Disclosure of Invention

The invention aims to provide a rotary driving mechanism to solve the problems of uneven torque output and non-constant rotating speed.

In order to achieve the above object, an aspect of the present invention provides a rotary drive mechanism including an annular piston provided with a piston tooth portion having a protruding curved tooth surface and a piston tooth portion having an inclined flat tooth surface, and a stator provided with a stator tooth portion having a protruding curved tooth surface and a stator tooth portion having an inclined flat tooth surface, the annular piston being capable of being driven to move axially with respect to the stator, and the annular piston being engaged with the stator tooth portion having the protruding curved tooth surface by the piston tooth portion having the protruding curved tooth surface and then engaged with the stator tooth portion having the inclined flat tooth surface by the piston tooth portion having the inclined flat tooth surface to drive the annular piston to rotate circumferentially.

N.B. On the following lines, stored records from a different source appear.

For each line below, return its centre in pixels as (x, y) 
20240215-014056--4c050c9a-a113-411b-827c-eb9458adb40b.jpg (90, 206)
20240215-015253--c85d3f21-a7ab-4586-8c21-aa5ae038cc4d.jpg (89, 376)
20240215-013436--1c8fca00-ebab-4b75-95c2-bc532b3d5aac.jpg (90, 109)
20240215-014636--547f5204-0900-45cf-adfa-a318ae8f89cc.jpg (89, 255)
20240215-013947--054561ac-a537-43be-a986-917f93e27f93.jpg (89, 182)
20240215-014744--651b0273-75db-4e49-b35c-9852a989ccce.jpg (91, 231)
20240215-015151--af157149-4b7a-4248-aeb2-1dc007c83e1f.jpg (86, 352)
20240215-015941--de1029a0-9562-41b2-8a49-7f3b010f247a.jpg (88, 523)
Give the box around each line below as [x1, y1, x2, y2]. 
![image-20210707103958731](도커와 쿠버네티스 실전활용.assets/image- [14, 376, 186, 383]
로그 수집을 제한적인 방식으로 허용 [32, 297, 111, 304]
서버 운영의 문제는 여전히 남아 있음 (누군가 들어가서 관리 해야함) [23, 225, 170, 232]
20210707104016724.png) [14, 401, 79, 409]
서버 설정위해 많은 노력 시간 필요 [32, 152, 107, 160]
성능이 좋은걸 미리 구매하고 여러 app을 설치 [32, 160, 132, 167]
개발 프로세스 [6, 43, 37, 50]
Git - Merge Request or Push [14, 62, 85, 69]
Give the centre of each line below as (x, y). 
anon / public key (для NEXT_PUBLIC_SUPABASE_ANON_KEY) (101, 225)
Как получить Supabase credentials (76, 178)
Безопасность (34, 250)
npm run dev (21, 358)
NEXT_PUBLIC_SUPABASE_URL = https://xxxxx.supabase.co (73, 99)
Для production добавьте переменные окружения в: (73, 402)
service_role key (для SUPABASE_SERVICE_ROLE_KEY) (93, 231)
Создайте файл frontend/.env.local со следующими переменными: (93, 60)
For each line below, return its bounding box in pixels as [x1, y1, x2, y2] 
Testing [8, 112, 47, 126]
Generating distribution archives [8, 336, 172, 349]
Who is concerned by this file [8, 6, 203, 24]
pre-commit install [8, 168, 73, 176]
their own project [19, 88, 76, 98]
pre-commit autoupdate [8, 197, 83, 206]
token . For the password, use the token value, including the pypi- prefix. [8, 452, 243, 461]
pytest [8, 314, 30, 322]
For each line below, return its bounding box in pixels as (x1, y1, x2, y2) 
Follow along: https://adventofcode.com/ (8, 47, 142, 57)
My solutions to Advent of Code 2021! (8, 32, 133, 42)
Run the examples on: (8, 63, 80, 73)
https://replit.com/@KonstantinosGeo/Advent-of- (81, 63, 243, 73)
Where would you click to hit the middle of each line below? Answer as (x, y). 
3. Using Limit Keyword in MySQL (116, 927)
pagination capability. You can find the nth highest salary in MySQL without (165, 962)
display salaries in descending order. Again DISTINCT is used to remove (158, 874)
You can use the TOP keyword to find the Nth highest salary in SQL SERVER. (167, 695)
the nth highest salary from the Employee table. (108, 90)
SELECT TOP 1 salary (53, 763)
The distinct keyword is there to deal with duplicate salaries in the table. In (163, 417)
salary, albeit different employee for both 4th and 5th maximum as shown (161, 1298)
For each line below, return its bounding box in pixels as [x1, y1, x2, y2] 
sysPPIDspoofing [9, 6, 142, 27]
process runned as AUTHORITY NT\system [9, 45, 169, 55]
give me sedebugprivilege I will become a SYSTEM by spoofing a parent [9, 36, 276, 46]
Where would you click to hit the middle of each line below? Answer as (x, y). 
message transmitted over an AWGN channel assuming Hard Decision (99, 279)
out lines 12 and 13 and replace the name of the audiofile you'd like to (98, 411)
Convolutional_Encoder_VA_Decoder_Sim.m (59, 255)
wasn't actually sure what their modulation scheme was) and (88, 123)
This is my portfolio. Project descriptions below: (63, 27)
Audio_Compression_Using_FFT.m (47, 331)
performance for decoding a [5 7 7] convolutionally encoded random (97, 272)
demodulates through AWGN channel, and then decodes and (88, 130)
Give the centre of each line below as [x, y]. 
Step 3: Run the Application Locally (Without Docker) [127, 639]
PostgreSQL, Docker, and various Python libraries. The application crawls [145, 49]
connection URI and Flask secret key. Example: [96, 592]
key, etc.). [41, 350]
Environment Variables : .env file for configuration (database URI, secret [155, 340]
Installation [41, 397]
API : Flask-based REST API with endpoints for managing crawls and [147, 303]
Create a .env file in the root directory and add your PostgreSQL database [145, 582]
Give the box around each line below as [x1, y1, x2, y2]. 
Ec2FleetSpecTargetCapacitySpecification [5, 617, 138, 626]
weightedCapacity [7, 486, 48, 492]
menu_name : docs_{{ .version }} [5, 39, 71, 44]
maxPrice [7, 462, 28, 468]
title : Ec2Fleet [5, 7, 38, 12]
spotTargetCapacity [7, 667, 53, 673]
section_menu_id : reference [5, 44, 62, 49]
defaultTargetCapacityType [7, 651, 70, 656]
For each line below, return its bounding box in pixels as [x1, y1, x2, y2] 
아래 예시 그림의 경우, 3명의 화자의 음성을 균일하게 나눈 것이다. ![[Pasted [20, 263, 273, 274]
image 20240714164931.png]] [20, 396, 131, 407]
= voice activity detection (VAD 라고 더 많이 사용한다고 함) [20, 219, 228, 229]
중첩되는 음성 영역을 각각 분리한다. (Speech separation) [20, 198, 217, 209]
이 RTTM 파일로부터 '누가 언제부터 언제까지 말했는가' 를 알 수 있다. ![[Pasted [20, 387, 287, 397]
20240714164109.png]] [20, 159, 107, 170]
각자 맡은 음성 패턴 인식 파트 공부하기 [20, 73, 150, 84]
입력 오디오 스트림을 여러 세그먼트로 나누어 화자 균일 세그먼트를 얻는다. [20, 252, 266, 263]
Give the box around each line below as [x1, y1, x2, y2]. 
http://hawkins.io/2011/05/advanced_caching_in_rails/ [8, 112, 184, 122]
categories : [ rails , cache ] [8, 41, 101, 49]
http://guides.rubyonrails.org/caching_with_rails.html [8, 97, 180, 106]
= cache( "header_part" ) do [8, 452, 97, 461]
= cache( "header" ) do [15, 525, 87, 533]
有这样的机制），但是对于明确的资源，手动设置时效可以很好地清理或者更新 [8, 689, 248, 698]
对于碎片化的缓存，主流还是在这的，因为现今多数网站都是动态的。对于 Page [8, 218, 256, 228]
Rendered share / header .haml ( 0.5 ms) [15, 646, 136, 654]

Alternatively, the stator includes a first stator and a second stator in the shape of a ring, and the annular piston is disposed between the first stator and the second stator.

Optionally, the first end in the axial direction of the annular piston is provided with a first piston tooth part and a second piston tooth part, the second end in the axial direction is provided with a third piston tooth part and a fourth piston tooth part, the first stator is provided with a first stator tooth part capable of being meshed with the first piston tooth part and a second stator tooth part capable of being meshed with the second piston tooth part, the second stator is provided with a third stator tooth part capable of being meshed with the third piston tooth part and a fourth stator tooth part capable of being meshed with the fourth piston tooth part, the first piston tooth part and the first stator tooth part respectively have protruding bent tooth surfaces, the second piston tooth part and the second stator tooth part respectively have inclined flat tooth surfaces, the third piston tooth part and the third stator tooth part respectively have protruding bent tooth surfaces, the fourth piston tooth part and the fourth stator tooth part respectively have inclined flat tooth surfaces,

wherein the annular piston is capable of being driven to axially reciprocate, wherein the first piston tooth portion is engaged with the first stator tooth portion, then the second piston tooth portion is engaged with the second stator tooth portion, the third piston tooth portion is engaged with the third stator tooth portion, then the fourth piston tooth portion is engaged with the fourth stator tooth portion, thereby pushing the annular piston to rotate.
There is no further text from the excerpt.